DIRECTIONS: Print them exactly: the lines from the beginning of the entries below through the line that contains "described below. The", and only those, with the pictures left out.

(Extracted data entries)
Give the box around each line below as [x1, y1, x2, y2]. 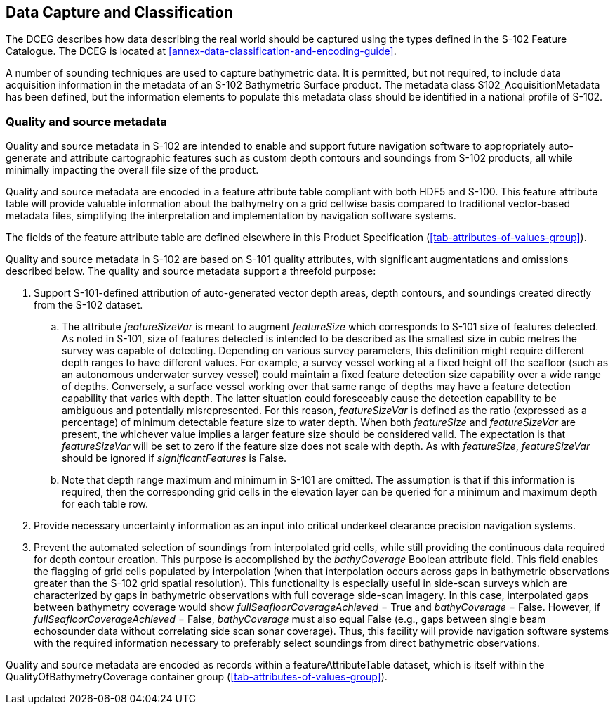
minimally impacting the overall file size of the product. [6, 164, 259, 176]
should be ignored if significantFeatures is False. [62, 452, 287, 465]
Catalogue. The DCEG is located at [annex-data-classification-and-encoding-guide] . [6, 45, 397, 58]
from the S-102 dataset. [34, 299, 143, 311]
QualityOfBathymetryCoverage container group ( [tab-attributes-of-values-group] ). [6, 671, 388, 683]
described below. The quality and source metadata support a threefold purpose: [6, 265, 376, 278]
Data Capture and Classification [6, 4, 233, 21]
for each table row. [62, 498, 148, 510]

OUTPUT BELOW:
Give the box around each line below as [x1, y1, x2, y2]. 
minimally impacting the overall file size of the product. [6, 164, 259, 176]
should be ignored if significantFeatures is False. [62, 452, 287, 465]
Catalogue. The DCEG is located at [annex-data-classification-and-encoding-guide] . [6, 45, 397, 58]
from the S-102 dataset. [34, 299, 143, 311]
QualityOfBathymetryCoverage container group ( [tab-attributes-of-values-group] ). [6, 671, 388, 683]
described below. The quality and source metadata support a threefold purpose: [6, 265, 376, 278]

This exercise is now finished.